The Attorney-General is the Government's chief legal adviser and advises ministries and agencies on increasingly complex and highly specialised issues.
Doubling as public prosecutor, he also oversees and sets the standards for criminal prosecutions.
Attorneys-general have been appointed in unusually regular succession in the last 11 years - six including an acting attorney-general - compared to three in the preceding 41 years since independence.
Indeed, the longest-serving Attorney-General - Mr Tan Boon Teik - served more than twice as long as all the last six put together.
The experience with Mr Tan - who was 39 years old when appointed in 1966 and the youngest to date - suggests circumstances can also dictate the length of term served and choice of candidate.
Singapore's 150-year history with Attorney-General appointments suggests little movement in the practice of appointments.
Like the current incumbent, the first Attorney-General appointed here in 1867 for the Straits Settlements was from a private practice law firm - Logan & Braddell - which he partnered.
Singapore, Malacca and Penang were then grouped together as the Straits Settlements and ruled directly from the British Colonial Office in London and Attorney-General Thomas Braddell was stationed in Singapore.
Braddell's pioneering role and his myriad contributions in relation to the local populace perceptibly placed him as a veritable lord of the laws that he helped craft to administer the colony.
The string of attorneys-general post-Braddell, based on records preserved in the National Archives in London, indicates appointments were at times made by committee and at other times by the incumbent head of state.
For instance, in 1929, a dozen candidates were considered by a promotions committee to succeed then Attorney-General Michael Whitley.
Ten were attorneys- general from other British jurisdictions like Zanzibar, Cyprus and Hong Kong and two others were a legal adviser from Malta and a judge in the Straits Settlements.
The judge - F. G. Stevens - was regarded as the strongest candidate of the five local judicial officers shortlisted for the post "which needed the best man available without undue regard for the claims of seniority".
But the promotions committee chose Walter Huggard, who was then Attorney-General in Kenya, with no reasons given.
Consider also the choice made by Cecil Clementi, Governor of the Straits Settlements in the colonial Singapore of 1933, when he made a U-turn and opted for a locally-based Englishman after initially having made clear he wanted an outsider for the post that fell vacant.
The promotions committee demurred to his choice despite other preferences, in the interest of not making the issue more controversial.
Not all Attorney-General appointments drew excitement in that era, such as the case where, faced with two candidates shortlisted to fill a vacant post, a member of the selection committee settled for one but not without adding the rejoinder, "neither of them being first rate", according to records at London's National Archives.
No one here expects the system to evolve to the type in the United States where congressional hearings are staged to grill prospective candidates.

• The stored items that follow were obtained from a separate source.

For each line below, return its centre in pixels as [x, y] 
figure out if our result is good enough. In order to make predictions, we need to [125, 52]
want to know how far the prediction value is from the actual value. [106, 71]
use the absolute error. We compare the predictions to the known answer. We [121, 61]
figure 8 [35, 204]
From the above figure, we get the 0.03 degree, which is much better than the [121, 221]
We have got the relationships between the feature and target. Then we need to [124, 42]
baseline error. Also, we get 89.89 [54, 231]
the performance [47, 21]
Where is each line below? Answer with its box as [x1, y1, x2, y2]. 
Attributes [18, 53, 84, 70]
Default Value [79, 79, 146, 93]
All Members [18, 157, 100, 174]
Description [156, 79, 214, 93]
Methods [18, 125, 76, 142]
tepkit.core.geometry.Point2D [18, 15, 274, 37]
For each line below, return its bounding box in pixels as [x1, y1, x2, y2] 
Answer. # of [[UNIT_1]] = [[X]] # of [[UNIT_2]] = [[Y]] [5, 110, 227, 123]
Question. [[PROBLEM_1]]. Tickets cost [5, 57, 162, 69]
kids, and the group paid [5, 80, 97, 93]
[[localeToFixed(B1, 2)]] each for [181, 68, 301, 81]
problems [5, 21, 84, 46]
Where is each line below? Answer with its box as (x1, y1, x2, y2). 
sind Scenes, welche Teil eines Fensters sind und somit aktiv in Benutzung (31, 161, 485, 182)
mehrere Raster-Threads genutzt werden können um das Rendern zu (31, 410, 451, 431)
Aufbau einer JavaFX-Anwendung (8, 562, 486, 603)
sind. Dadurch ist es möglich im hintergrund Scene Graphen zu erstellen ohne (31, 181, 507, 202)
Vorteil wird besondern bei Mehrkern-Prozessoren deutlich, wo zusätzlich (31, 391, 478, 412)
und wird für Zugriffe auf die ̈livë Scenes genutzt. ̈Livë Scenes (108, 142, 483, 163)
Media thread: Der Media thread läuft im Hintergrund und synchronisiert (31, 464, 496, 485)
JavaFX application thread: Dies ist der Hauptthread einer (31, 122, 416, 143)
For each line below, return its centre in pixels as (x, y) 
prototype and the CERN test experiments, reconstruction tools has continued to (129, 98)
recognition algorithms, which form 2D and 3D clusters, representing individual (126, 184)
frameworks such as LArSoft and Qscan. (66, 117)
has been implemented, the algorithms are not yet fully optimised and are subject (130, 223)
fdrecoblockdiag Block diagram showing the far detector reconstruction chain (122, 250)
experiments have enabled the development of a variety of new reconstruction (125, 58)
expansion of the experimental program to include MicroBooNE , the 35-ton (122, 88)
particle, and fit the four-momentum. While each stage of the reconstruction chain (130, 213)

But more details on the selection process might educate the public on the role of an attorney-general, the challenges faced in drawing up a shortlist and enable better appreciation of the Government's efforts in landing the best man for the job.
Also, what makes for a good attorney-general, in terms of attributes and background, is open to discourse and debate.

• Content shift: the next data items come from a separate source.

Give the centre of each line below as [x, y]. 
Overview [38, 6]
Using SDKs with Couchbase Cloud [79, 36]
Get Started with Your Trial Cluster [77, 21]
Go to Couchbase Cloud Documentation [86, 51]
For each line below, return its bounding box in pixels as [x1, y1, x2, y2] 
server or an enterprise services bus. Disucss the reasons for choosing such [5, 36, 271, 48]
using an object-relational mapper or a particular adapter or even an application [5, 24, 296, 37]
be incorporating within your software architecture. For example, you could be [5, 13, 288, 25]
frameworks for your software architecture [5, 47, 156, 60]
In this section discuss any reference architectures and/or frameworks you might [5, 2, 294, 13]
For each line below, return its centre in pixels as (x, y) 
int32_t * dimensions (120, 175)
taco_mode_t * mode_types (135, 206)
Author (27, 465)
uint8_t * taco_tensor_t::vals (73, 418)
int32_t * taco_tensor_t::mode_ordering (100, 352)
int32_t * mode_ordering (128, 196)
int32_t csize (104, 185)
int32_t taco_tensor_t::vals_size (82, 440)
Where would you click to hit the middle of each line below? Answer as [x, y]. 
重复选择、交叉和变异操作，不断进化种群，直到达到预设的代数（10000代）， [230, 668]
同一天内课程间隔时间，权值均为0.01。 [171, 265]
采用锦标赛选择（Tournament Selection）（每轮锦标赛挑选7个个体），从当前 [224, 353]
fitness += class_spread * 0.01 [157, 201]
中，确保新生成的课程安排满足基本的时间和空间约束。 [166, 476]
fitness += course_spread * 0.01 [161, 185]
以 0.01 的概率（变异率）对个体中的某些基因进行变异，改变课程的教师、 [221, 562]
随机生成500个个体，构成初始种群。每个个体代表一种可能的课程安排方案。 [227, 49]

"It is easier to decide who is the ablest than to predict who has the character to measure up to the job," said founding prime minister Lee Kuan Yew in his memoirs when writing about a suitable choice for the post of chief justice. Ditto for the role of attorney-general.
In a way and with respect, that the recent debate in Parliament focused and ended solely on the age eligibility issue was an opportunity lost - an opportunity to inform and educate the public on the care and consideration that go into the making of an attorney-general.